WORK REQUIRED –
This exercise calls for duplicating every entry below exactly, without the images.

Recorded data:
==========
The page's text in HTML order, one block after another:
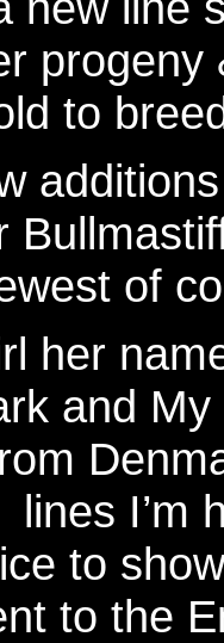
progeny
to
of
her
and
I’m
to
to the
==========
WORKED SOLUTION –
The page's text in HTML order, one block after another:
progeny
to
of
her
and
I’m
to
to the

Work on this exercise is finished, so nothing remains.